J’essaye de ne pas rendre le surf romantique. Je veut dire que pour moi c’est une évidence : surfer c’est totalement supérieur au fait de golfer, mais je ne sais pas, j’ai passé toute ma vie avec des surfeurs, je ne pense pas qu’ils sont plus gentils que d’autres personnes. On partage quelque chose ensemble, qui peut être extrêmement intense ; il y a beaucoup d’éléments culturels et d’autres choses qui font que normalement on ne devait pas être amis, mais c’est le surf qu’on a en commun. Mais peut-être que le golf c’est aussi comme ça. On a même pensé que parce que les surfeurs évoluent dans un environnement naturel, les surfeurs sont des environnementaux convaincus, par exemple.

Mais je ne pense pas que cela soit vraiment vrai. Je ne suis pas sûr que la violence soit vraiment dans cette question, mais l’essence quand on surfe est d’être confronté à la violence de la nature et le plus sérieusement on surfe, le plus on est confronté à ça. Moi ce que je cherche, c’est une expérience de beauté. La beauté est d’autant plus proche de cette violence, de laquelle on peut s’approcher, de laquelle on peut s’accommoder.

Alors cette équation est assez compliquée et complexe. C’est vrai que j’écris au sujet de la violence et des conflits, mais pour moi c’est complètement différent. Vous savez, comment on gère ça vis-à-vis de soi est aussi complètement différent. En surfant, quand la situation est compliquée, vous devez contrôler votre respiration, ralentir votre cœur, utiliser votre expérience, votre connaissance de l’océan pour vous sortir de cette situation, de cette mauvaise passe. Alors que lorsqu’on est en train de couvrir un conflit, par exemple quand j’étais au Venezuela, ce n’était pas vraiment une guerre, mais un désastre effroyable, beaucoup de violence dans les rues et j’essayai d’écrire sur ça. C’est assez clair pour moi que le sentiment que j’avais chaque matin, cette espèce de peur que j’avais en faisant mon travail, était complètement différente de la peur que je peux avoir dans l’océan. La violence politique, la violence quand les êtres humains essayent de se faire du mal, de se tuer, et votre comportement, c’est bien sûr différent. Il est important d’agir d’une certaine manière, mais ralentir votre respiration, votre cœur, ne va pas vous empêcher de prendre une balle pendant une fusillade. Votre respiration ne fait rien, c’est de la chance alors et c’est un sentiment très amer, il y a beaucoup d’adrénaline dans ce travail et un mauvais sentiment par rapport aux gens en général.

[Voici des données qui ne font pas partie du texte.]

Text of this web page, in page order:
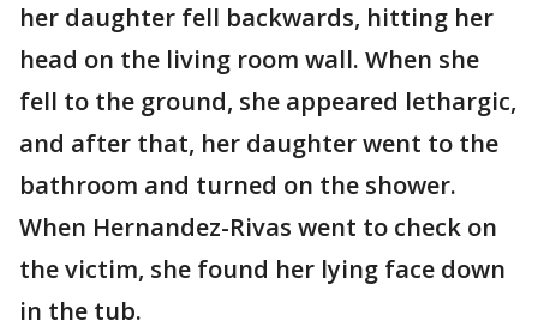
her daughter fell backwards, hitting her
head on the living room wall. When she
fell to the ground, she appeared lethargic,
and after that, her daughter went to the
bathroom and turned on the shower.
When Hernandez-Rivas went to check on
the victim, she found her lying face down
in the tub.

J’essaye de penser aux valeurs du surf comme vous l’avez mentionné et les pires des hommes, comme dans les conflits armés, le crime organisé, ce genre de choses … je ne suis pas sûr de ce que sont les valeurs du surf. Mais pour moi, comme pour beaucoup de surfeurs, c’est quand même une recherche de la beauté, quelque chose qui ne sert à rien, inutile, non productif, on ne contribue pas à la société… mais de par mon expérience, on est très très loin du monde des conflits, c’est extrêmement séparé. Pour moi, surfer est un refuge par rapport à mon travail, qui peut-être vraiment déprimant.

Merci beaucoup William

Merci beaucoup pour ces questions intéressantes, merci beaucoup pour être venus.